ValueError: Fail to parse the docstring of `Smol`. Inconsistent number of parameters in signature and docstring.
Trying to build a customized dataset as follows for the molecular generation task.
@R.register("datasets.Smol")
@doc.copy_args(data.MoleculeDataset.load_csv, ignore=("smiles_field", "target_fields"))
class Smol(data.MoleculeDataset):
smiles_file = "/content/drive/MyDrive/molecule_design/resources/smiles_train.csv"
target_fields = ["SPLIT"]
def __init__(self, smiles_file, verbose=1, **kwargs):
self.load_csv(self.smiles_file, smiles_field="smiles", target_fields=self.target_fields,lazy=True,
verbose=verbose, **kwargs)
def split(self):
indexes = defaultdict(list)
for i, split in enumerate(self.targets["SPLIT"]):
indexes[split].append(i)
train_set = torch_data.Subset(self, indexes["train"])

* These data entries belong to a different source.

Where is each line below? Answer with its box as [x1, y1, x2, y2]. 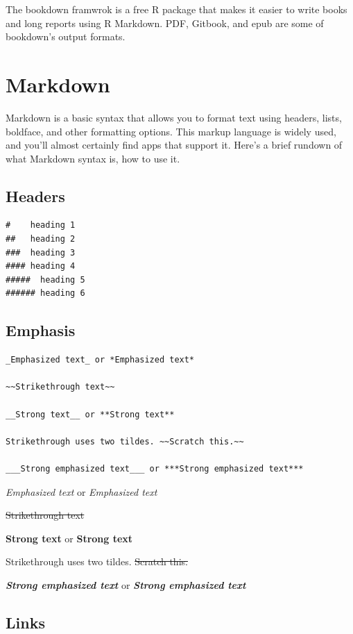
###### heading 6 [6, 288, 85, 299]
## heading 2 [6, 234, 76, 244]
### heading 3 [6, 247, 76, 258]
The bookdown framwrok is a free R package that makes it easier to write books [6, 2, 347, 16]
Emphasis [6, 319, 76, 341]
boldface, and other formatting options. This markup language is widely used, [6, 124, 336, 138]
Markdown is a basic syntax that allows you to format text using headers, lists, [6, 110, 342, 124]
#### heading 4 [6, 261, 76, 272]
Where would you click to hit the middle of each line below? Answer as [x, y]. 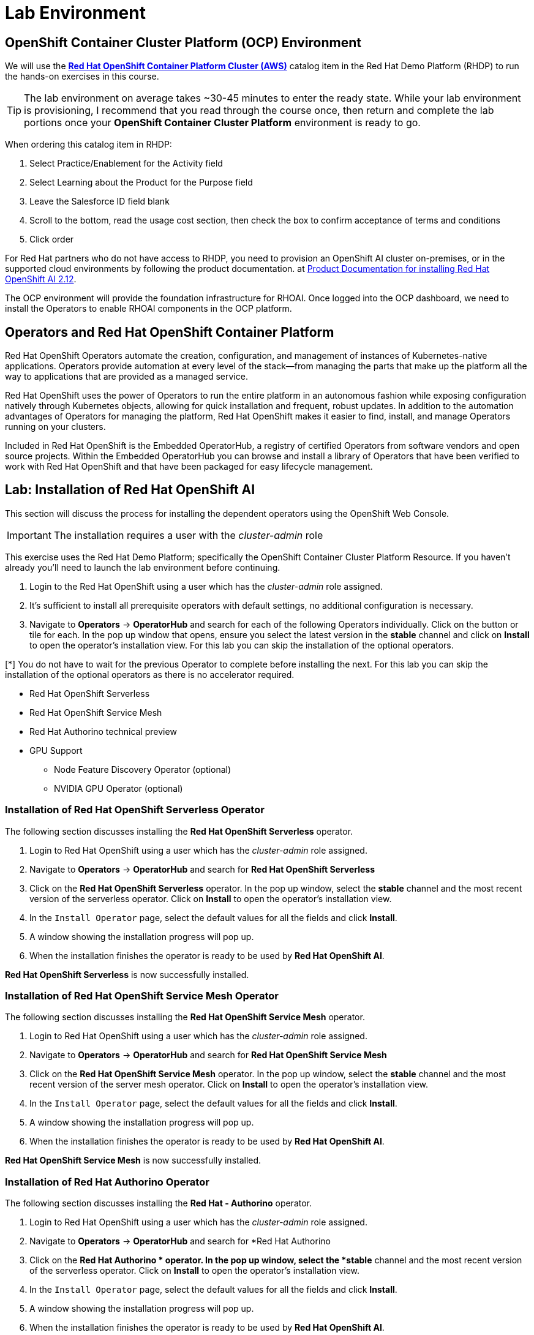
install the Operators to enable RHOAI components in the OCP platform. [149, 309]
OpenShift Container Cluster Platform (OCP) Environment [183, 42]
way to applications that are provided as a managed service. [126, 377]
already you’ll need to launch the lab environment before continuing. [143, 567]
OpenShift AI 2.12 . [41, 279]
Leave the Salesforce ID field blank [100, 201]
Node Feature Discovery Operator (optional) [143, 769]
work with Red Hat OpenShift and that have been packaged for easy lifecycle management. [189, 467]
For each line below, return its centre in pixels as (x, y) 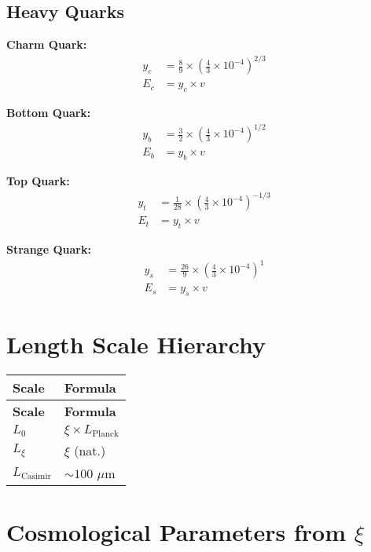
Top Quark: (38, 181)
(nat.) (90, 451)
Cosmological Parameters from (176, 532)
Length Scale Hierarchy (136, 344)
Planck (105, 434)
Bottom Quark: (49, 113)
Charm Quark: (47, 44)
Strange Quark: (49, 249)
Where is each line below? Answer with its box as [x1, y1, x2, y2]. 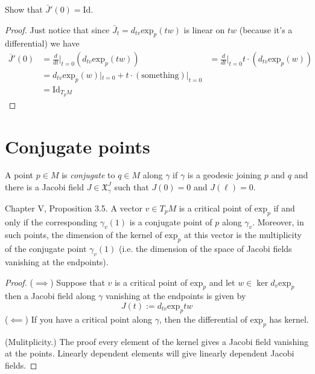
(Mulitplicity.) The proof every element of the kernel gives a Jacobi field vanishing [5, 335, 308, 347]
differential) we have [5, 37, 80, 50]
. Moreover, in [252, 215, 304, 228]
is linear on [183, 23, 225, 36]
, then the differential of [159, 312, 247, 325]
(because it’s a [239, 23, 293, 36]
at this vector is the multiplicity [183, 228, 302, 241]
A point [5, 169, 34, 181]
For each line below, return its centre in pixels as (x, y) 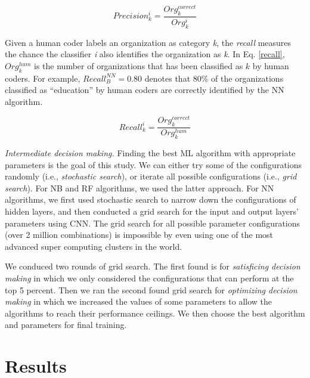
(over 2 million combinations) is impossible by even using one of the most (139, 235)
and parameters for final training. (66, 325)
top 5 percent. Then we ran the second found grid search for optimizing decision (151, 289)
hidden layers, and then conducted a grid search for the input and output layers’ (152, 211)
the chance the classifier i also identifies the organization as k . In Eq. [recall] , (145, 54)
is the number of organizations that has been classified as (139, 65)
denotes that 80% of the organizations (214, 78)
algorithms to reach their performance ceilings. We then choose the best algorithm (155, 313)
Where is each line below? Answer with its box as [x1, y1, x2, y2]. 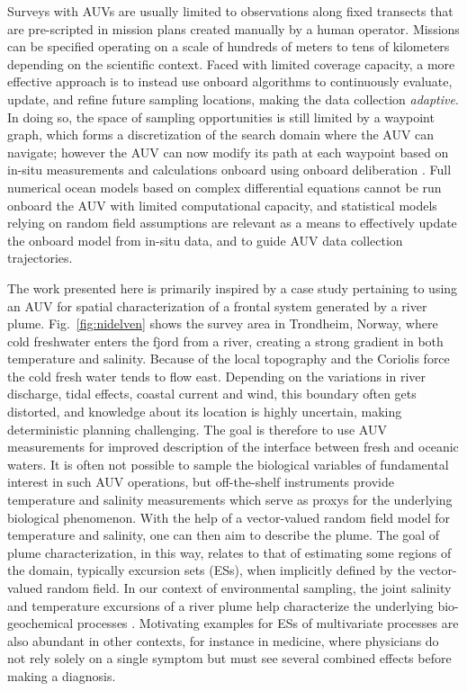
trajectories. [7, 248, 73, 267]
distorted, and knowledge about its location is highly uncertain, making [7, 402, 402, 421]
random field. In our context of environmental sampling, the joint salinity [46, 579, 452, 597]
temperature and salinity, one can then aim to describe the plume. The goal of [7, 525, 440, 544]
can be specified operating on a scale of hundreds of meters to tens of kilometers [7, 37, 450, 56]
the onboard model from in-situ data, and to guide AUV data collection [7, 230, 403, 249]
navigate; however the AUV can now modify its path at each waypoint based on [7, 142, 449, 161]
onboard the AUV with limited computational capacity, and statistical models [7, 195, 437, 214]
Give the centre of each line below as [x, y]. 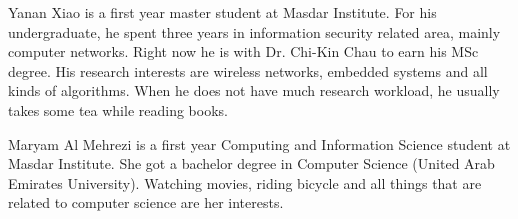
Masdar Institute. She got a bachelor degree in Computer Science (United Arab [251, 163]
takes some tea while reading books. [118, 109]
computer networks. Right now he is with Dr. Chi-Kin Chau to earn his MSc [243, 51]
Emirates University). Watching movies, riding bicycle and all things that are [245, 182]
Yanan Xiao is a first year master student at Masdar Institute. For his [222, 12]
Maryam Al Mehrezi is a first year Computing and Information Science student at [259, 143]
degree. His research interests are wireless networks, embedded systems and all [248, 70]
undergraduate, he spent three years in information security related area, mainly [254, 31]
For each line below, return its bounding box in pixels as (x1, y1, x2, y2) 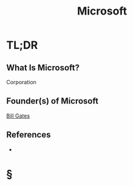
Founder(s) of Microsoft (6, 96, 99, 107)
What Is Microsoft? (6, 62, 80, 73)
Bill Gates (6, 112, 30, 119)
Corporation (6, 79, 36, 85)
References (6, 130, 51, 140)
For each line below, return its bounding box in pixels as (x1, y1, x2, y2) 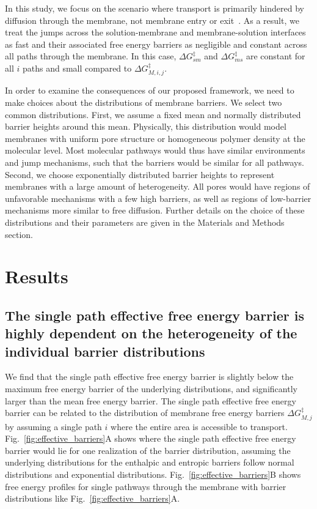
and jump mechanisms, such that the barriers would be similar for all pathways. (5, 155, 304, 168)
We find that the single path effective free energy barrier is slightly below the (5, 370, 294, 383)
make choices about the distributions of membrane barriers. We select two (5, 95, 282, 108)
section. (5, 228, 33, 240)
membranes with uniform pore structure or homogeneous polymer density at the (5, 132, 305, 144)
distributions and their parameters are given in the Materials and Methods (5, 215, 285, 228)
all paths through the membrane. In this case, (5, 50, 177, 62)
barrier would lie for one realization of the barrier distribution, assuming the (5, 444, 291, 456)
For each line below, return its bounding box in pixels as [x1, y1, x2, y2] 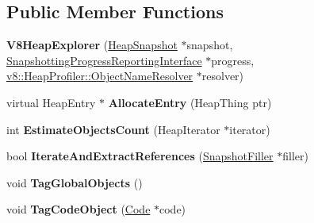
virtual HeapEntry [6, 94, 96, 110]
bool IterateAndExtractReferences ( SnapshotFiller [6, 148, 274, 164]
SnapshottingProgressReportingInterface [6, 52, 202, 68]
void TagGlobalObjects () [6, 174, 143, 190]
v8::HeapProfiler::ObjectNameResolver [6, 67, 193, 84]
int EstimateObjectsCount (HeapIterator [6, 121, 220, 137]
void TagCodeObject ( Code [6, 201, 151, 217]
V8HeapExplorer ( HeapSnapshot [6, 37, 178, 53]
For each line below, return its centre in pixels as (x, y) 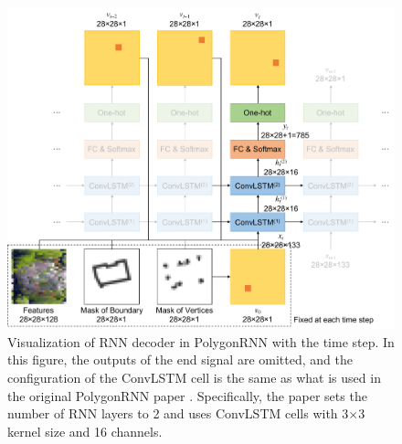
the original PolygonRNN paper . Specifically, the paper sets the (187, 395)
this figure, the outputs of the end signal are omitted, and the (180, 359)
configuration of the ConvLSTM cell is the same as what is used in (194, 378)
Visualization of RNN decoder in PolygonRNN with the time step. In (201, 341)
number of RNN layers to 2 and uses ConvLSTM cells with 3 (178, 413)
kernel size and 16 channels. (85, 431)
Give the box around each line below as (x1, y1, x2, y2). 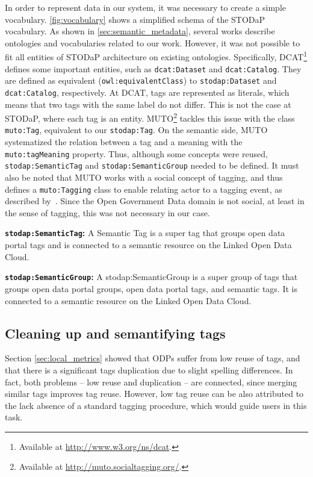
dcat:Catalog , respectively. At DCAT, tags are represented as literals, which (5, 86, 290, 98)
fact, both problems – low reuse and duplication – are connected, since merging (5, 375, 297, 388)
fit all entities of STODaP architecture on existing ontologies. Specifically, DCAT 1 (5, 49, 308, 63)
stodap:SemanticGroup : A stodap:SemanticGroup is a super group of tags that (5, 270, 298, 283)
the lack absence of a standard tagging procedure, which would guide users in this (5, 399, 307, 411)
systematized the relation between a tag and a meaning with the (5, 136, 243, 148)
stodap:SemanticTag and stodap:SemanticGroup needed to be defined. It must (5, 159, 299, 172)
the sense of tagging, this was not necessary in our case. (5, 206, 210, 219)
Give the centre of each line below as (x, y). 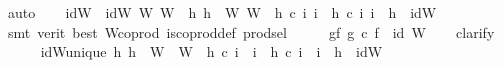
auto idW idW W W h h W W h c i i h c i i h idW (222, 12)
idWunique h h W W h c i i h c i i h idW (211, 51)
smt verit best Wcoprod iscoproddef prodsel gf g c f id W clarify (251, 31)
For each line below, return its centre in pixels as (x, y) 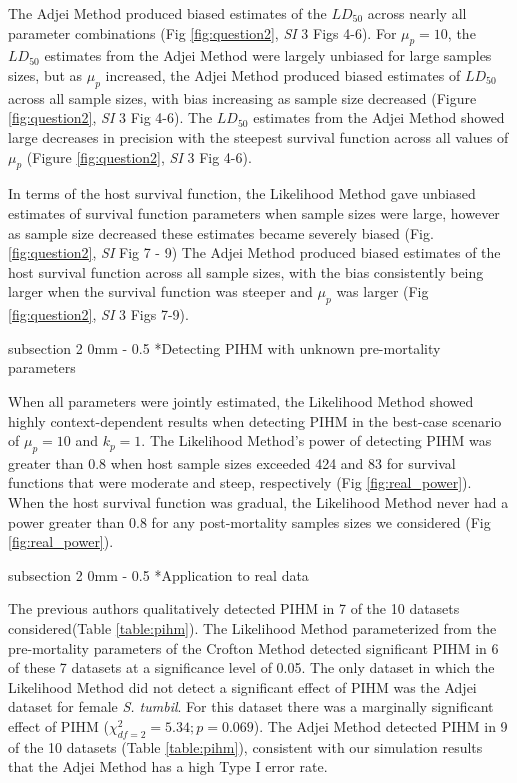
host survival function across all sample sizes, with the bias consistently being (246, 271)
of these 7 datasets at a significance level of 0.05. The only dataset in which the (251, 667)
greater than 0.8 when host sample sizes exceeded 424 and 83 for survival (232, 462)
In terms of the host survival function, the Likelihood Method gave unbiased (242, 193)
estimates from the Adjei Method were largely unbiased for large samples (268, 55)
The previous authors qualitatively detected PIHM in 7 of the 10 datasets (234, 608)
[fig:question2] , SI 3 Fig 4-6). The (110, 117)
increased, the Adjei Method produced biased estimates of (283, 74)

valid_set = torch_data.Subset(self, indexes["valid"])
test_set = torch_data.Subset(self, indexes["test"])
return train_set, valid_set, test_set
but get the following error:
---------------------------------------------------------------------------
ValueError Traceback (most recent call last)
[<ipython-input-29-ada51874abcc>](https://localhost:8080/#) in <module>()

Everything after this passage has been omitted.